ASSIGNED TASK: Skip the pictures and copy all the data that follows exactly.

Collected data:
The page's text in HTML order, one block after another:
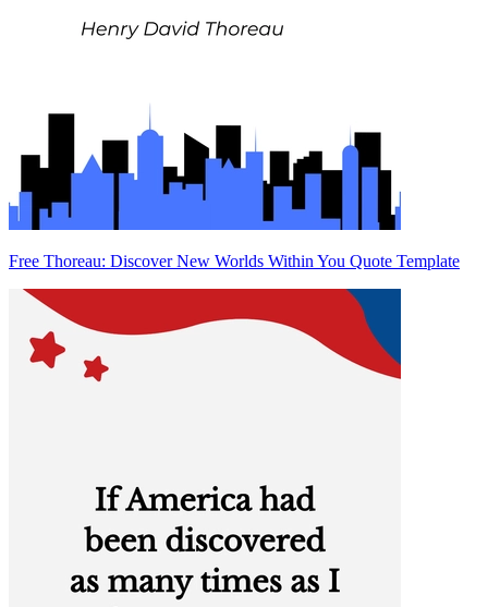
Free Thoreau: Discover New Worlds Within You Quote Template
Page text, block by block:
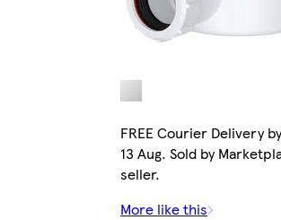
FREE Courier Delivery
13 Aug. Sold by
seller.
More like this
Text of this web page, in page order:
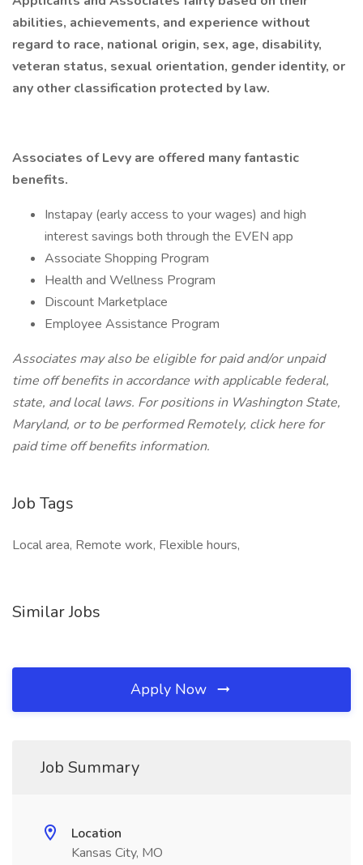
abilities, achievements, and experience without
regard to race, national origin, sex, age, disability,
veteran status, sexual orientation, gender identity, or
any other classification protected by law.
Associates of Levy are offered many fantastic
benefits.
Instapay (early access to your wages) and high
interest savings both through the EVEN app
Associate Shopping Program
Health and Wellness Program
Discount Marketplace
Employee Assistance Program
Associates may also be eligible for paid and/or unpaid
time off benefits in accordance with applicable federal,
state, and local laws. For positions in Washington State,
Maryland, or to be performed Remotely, click here for
paid time off benefits information.
Job Tags
Local area, Remote work, Flexible hours,
Similar Jobs
Apply Now
Job Summary
Location
Kansas City, MO
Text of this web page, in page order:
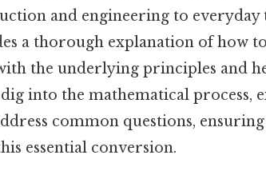
and engineering to everyday
a thorough explanation of how
the underlying principles and
into the mathematical process,
common questions,
essential conversion.
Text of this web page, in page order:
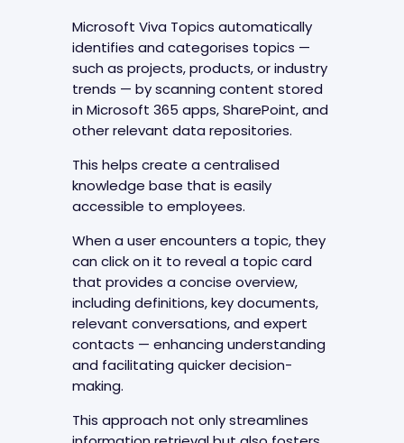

SOLUTION FOR THIS PROBLEM:
The page's text in HTML order, one block after another:
Free Thoreau: Discover New Worlds Within You Quote Template
Page text, block by block:
FREE Courier Delivery
13 Aug. Sold by
seller.
More like this
Text of this web page, in page order:
abilities, achievements, and experience without
regard to race, national origin, sex, age, disability,
veteran status, sexual orientation, gender identity, or
any other classification protected by law.
Associates of Levy are offered many fantastic
benefits.
Instapay (early access to your wages) and high
interest savings both through the EVEN app
Associate Shopping Program
Health and Wellness Program
Discount Marketplace
Employee Assistance Program
Associates may also be eligible for paid and/or unpaid
time off benefits in accordance with applicable federal,
state, and local laws. For positions in Washington State,
Maryland, or to be performed Remotely, click here for
paid time off benefits information.
Job Tags
Local area, Remote work, Flexible hours,
Similar Jobs
Apply Now
Job Summary
Location
Kansas City, MO
Text of this web page, in page order:
and engineering to everyday
a thorough explanation of how
the underlying principles and
into the mathematical process,
common questions,
essential conversion.
Text of this web page, in page order:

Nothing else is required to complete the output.